Swiss Vendetta (Agnes Luthi Mysteries #1)(59)



“The ice house,” they said together, veering off the drive toward the low building set halfway into the earth beneath them. Petit fell, sliding down the gentle slope to land in front of the fa?ade. Agnes careened inelegantly into the side of the structure where it emerged from the hill, grasping the corner in a final attempt to stay upright. When her feet were firmly placed under her, she could hear the noise clearly.

“Someone’s locked in,” she said.

“The evidence,” Petit said.

“The body,” she echoed, moving forward. Petit blocked her.

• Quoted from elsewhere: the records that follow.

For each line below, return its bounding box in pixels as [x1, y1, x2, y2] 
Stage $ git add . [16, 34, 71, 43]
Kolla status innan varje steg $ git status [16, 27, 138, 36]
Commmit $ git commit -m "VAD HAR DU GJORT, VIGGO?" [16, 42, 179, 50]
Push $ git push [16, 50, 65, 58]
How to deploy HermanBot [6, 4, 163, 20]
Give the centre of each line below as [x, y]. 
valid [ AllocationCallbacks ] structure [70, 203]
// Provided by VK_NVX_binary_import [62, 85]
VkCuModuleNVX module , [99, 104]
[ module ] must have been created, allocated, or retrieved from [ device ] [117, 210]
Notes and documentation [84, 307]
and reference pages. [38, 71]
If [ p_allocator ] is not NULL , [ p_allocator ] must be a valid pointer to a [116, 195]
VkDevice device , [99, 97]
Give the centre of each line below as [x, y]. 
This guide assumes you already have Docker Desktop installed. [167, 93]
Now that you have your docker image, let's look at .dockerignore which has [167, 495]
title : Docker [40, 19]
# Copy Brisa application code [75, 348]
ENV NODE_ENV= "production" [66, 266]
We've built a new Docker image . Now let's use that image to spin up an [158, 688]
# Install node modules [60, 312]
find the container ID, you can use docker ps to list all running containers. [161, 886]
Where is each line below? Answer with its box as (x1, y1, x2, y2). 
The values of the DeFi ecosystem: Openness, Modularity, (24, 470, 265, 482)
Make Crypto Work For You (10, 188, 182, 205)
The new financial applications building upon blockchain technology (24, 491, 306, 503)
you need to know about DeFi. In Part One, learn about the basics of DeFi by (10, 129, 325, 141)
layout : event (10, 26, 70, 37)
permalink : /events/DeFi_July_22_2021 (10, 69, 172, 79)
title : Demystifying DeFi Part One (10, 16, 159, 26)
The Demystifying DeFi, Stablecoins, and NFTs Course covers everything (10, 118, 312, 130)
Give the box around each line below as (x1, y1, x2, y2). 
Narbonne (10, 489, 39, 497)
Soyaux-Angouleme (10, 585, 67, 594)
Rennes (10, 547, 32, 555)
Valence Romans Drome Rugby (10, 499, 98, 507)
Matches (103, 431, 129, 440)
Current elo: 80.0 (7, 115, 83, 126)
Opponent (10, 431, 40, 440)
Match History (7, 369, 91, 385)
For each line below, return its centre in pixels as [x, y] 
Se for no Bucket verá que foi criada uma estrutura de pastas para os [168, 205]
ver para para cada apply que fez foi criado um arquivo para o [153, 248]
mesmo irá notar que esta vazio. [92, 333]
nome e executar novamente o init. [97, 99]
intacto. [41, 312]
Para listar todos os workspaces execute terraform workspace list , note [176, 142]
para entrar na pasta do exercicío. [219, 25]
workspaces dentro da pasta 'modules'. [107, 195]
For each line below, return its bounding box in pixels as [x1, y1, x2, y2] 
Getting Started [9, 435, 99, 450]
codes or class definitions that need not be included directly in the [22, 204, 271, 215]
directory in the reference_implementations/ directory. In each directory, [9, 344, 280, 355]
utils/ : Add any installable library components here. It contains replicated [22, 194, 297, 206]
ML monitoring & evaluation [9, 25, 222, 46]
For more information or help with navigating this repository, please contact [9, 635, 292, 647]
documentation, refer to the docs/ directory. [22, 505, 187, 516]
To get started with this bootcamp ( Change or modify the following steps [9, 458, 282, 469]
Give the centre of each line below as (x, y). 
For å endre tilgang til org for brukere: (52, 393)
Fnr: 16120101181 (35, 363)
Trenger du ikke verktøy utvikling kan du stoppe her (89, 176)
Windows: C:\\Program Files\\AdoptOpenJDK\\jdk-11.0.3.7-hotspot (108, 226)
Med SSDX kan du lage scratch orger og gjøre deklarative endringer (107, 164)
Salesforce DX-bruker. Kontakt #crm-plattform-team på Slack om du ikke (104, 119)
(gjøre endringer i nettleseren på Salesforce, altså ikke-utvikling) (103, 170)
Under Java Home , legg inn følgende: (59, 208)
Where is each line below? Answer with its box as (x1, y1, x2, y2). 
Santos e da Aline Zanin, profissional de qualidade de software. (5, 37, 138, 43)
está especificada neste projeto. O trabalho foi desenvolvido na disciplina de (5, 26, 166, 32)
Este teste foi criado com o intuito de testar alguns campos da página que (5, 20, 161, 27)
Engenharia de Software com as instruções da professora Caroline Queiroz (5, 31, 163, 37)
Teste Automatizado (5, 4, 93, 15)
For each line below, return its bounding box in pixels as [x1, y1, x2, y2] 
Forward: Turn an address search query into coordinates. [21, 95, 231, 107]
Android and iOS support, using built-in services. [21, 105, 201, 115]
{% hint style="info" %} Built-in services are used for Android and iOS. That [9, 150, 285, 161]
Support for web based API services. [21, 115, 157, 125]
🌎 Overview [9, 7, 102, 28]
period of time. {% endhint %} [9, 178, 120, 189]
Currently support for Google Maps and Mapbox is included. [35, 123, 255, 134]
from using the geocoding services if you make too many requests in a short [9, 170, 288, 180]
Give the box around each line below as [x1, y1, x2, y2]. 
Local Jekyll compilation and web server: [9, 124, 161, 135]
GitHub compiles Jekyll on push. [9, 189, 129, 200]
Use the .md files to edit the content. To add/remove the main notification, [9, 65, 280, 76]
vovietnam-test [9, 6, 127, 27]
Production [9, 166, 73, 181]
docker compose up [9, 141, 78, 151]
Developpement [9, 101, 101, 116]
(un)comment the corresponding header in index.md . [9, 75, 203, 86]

“This could be the murderer.”

“No, it’s Ralph Mulholland.” She didn’t add: who could be the murderer. Mulholland wasn’t an armed maniac. Or was he?

“Monsieur Mulholland,” she called out over his screams.

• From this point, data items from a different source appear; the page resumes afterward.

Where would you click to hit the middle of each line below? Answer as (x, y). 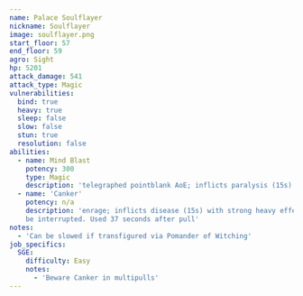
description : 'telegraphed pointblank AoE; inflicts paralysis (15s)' (161, 186)
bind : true (38, 102)
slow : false (40, 127)
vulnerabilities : (42, 93)
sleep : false (42, 118)
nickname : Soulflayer (50, 26)
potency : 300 (50, 169)
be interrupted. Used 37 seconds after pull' (113, 219)
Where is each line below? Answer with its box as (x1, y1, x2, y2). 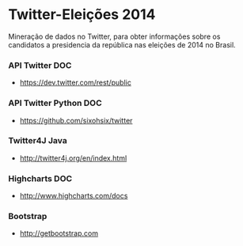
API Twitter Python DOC (8, 97, 103, 108)
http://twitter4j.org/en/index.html (19, 153, 127, 163)
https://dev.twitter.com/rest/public (19, 78, 132, 88)
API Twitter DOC (8, 59, 72, 70)
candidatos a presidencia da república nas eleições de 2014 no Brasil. (8, 40, 236, 49)
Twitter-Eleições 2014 (8, 6, 156, 24)
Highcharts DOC (8, 172, 73, 184)
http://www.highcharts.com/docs (19, 191, 128, 201)
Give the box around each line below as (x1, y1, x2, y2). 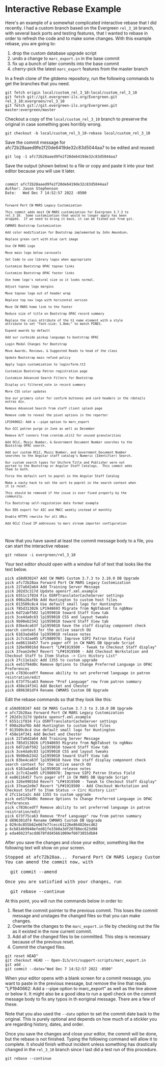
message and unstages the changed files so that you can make (12, 912, 140, 918)
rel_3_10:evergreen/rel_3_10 (5, 98, 65, 104)
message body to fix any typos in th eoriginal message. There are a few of (5, 996, 156, 1002)
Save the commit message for (5, 139, 66, 145)
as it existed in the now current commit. (12, 928, 92, 934)
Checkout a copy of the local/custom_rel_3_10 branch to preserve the (5, 116, 147, 122)
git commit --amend (10, 869, 57, 875)
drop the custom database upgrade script (12, 50, 97, 56)
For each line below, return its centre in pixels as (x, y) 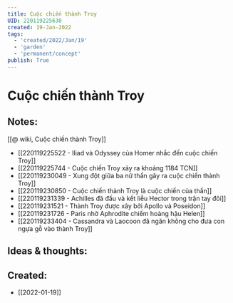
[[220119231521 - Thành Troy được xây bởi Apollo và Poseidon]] (112, 206)
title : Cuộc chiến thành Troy (52, 14)
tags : (15, 34)
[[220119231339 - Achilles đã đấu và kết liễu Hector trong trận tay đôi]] (122, 198)
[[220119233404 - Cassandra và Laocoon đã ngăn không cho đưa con (121, 221)
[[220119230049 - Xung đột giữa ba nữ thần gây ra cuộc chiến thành (119, 175)
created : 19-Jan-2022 (40, 27)
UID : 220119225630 (35, 21)

Petit rapped a fist on the locked door a couple times. The shouting stopped.

“Monsieur Mulholland?” Agnes repeated loudly.

“About fucking time.”

Definitely Mulholland. She wished she could leave him. Instead, she searched through her pockets for the key Doctor Blanchard had turned over to her. The lock opened easily and Mulholland fell out of the doorway, gasping like a fish on a hook. He was wrapped in a dozen old flour sacks topped by a large canvas tarp. He was shaking violently.

“Oh my god, I thought I was going to die in there,” he said.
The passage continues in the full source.